Al día siguiente, volviendo a casa dos horas antes de lo acostumbrado, al introducir las dos llaves alemanas en la cerradura, creyó escuchar extraños gritos en el interior de su casa; aguzó el oído; miró, ensombreciéndose, las ventanas cerradas… ¿Quién cantaba en su casa? «Miserere d’un uom che s’avvia…» ¿Su mujer? ¿Il Trovatore?
Sconto col sangue mio
L’amor che posi in te!
Non ti scordar, non ti acordar di me,
Leonora, addio!
Entró precipitadamente en casa; subió la escalera a saltos, encontró en la habitación, detrás de la cortina de la cama, el cuerpo enorme de su mujer en el suelo, con un sombrero de plumas en la cabeza, los bigotes recortados con tapones de corcho sobre los labios, y a sus dos hijas sentadas en dos sillas, inmóviles, con las manos en las rodillas, los ojos y la boca abiertos, a la espera de que la representación de su mamá continuara.
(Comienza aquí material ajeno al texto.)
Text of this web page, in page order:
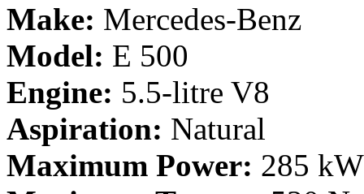
Make: Mercedes-Benz
Model: E 500
Engine: 5.5-litre V8
Aspiration: Natural
Maximum Power: 285
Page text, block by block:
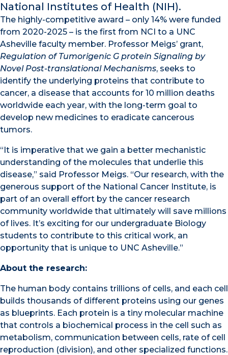
National Institutes of Health (NIH).
The highly-competitive award – only 14% were funded
from 2020-2025 – is the first from NCI to a UNC
Asheville faculty member. Professor Meigs’ grant,
Regulation of Tumorigenic G protein Signaling by
Novel Post-translational Mechanisms, seeks to
identify the underlying proteins that contribute to
cancer, a disease that accounts for 10 million deaths
worldwide each year, with the long-term goal to
develop new medicines to eradicate cancerous
tumors.
“It is imperative that we gain a better mechanistic
understanding of the molecules that underlie this
disease,” said Professor Meigs. “Our research, with the
generous support of the National Cancer Institute, is
part of an overall effort by the cancer research
community worldwide that ultimately will save millions
of lives. It’s exciting for our undergraduate Biology
students to contribute to this critical work, an
opportunity that is unique to UNC Asheville.”
About the research:
The human body contains trillions of cells, and each cell
builds thousands of different proteins using our genes
as blueprints. Each protein is a tiny molecular machine
that controls a biochemical process in the cell such as
metabolism, communication between cells, rate of cell
reproduction (division), and other specialized functions.
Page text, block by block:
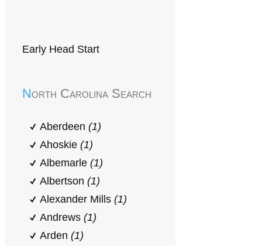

Rico Verri, con un grito de rabia, se lanzó sobre el cuerpo de su mujer y lo empujó con el pie.
Estaba muerta.
59 Ópera de Charles Gounod.
60 Personajes de óperas: el primero es un personaje de Gli Ugonotti de Meyerbeer, el segundo de la homónima ópera de Verdi, el tercero de La forza del destino, también de Verdi.
61 Breve pasaje del cuarto acto de La forza del destino.